Task prompt. From the entries below, report how many lines contain the string "between". Only the number is wanted.

Data shown.
:::::

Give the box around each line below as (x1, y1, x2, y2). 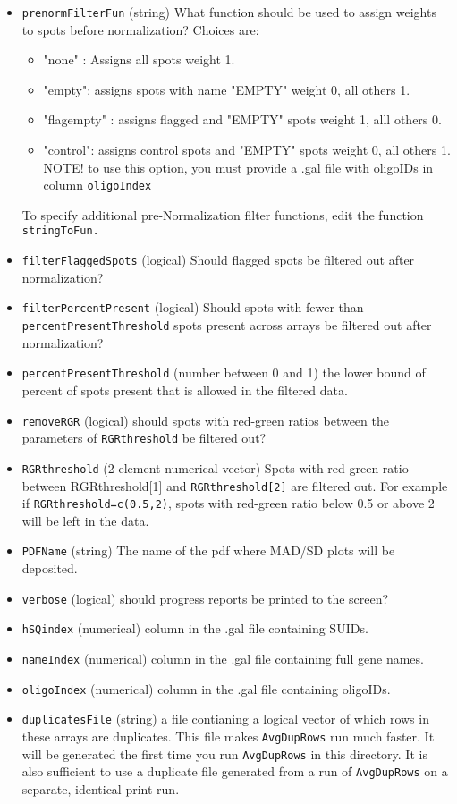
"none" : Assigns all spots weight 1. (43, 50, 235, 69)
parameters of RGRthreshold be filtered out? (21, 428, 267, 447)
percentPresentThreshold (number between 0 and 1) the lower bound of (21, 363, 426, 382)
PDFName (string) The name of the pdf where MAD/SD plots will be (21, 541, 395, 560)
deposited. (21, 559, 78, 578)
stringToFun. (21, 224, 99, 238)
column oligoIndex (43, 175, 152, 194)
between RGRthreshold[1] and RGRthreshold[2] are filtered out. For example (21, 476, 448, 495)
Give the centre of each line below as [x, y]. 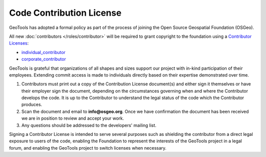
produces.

:::::

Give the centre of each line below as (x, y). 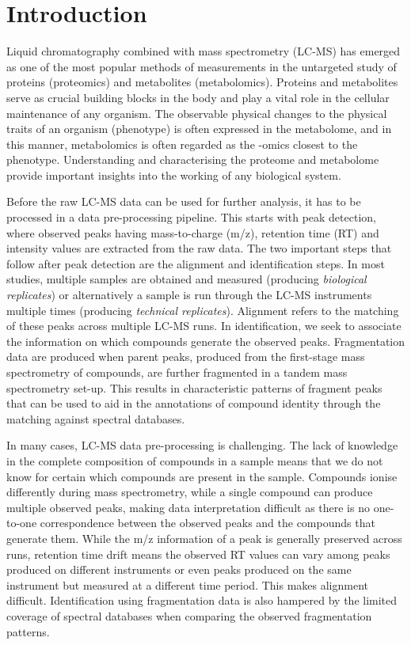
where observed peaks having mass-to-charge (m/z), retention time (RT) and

:::::

Task result. 2